Neatly divided into two profiles (which you can see here) - the common profile for all the APIs that will be available on every device, and the desktop profile for all the APIs that make sense only for applications on a desktop. There's a mobile profile to come of course in the mobile release next year, which will have the common profile plus APIs that make sense on mobile devices.

As part of the common profile, you have the scene graph and the media JavaFX APIs. The GUI of an application is modeled as a graph of visual nodes, (each node being a shape, line, piece of text, GUI widget or embedded media), that moves, twists, rearranges as the user interacts with it. The scene graph API in JavaFX is especially well suited to the transition effects and animations that make all the difference between a user experience and a captivating user experience. The media supported in the scene graph includes a player control and support for OS native formats. You'll remember we inked a deal with On2 to provide cross device media support in May. Well that will have to wait a little longer before we can put that in. But we're all crossing our scene graph nodes that it will be soon.

The desktop profile includes the common profile, plus some desktop specific extras like...many of the tried and tested Swing widgets we know and love: buttons, combo boxes, lists and so on. So no shortage of the basics you need there.
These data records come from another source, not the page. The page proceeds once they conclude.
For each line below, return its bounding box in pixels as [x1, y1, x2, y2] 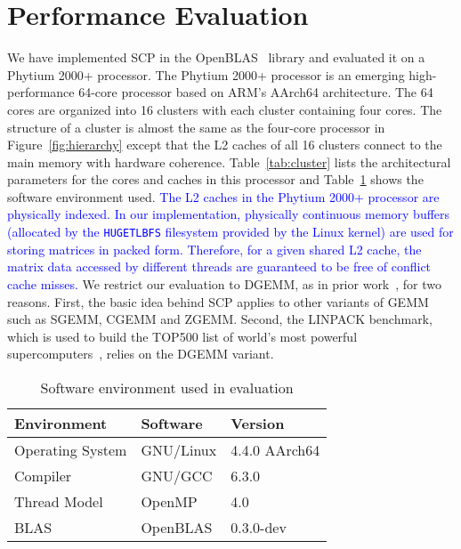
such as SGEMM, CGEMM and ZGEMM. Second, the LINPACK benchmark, [7, 310, 433, 328]
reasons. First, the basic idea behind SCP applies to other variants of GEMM [7, 292, 429, 311]
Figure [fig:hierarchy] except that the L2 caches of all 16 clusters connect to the [7, 135, 442, 154]
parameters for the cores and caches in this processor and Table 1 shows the [7, 170, 424, 189]
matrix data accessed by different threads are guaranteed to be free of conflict [7, 257, 432, 276]
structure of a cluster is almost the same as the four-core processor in [7, 117, 385, 136]
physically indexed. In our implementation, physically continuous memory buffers [7, 205, 450, 223]
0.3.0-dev [230, 516, 287, 537]

And of course, being built in Java and on Java, you can always reach down into the underlying Java APIs for your favorite Java API if you would like to use that in your application too.

NetBeans integration and Project Nile Plugins

Naturally, the SDK is available pre-integrated with NetBeans 6.1 which is how I've been looking at it, as have others. The language and APIs are supported in the IDE with all the things you would expect like syntax coloring and checking, debugging and so on. Together a tutorial and a range of samples. The samples are generally short and to the point. Want to see how to draw polygons ? There's a sample just for that. Want to see how to use keyframe animation to bring life to randomly moving particles ? There's a sample just for that. Transparency, color gradients, bounce a ball ? Check, check, check.

Also included in the SDK is a collection of plugins (codenamed Project Nile) to Adobe Photoshop and Illustrator so you can keep working on the art there, and use Project Nile to export it into your JavaFX application and bring some life to it.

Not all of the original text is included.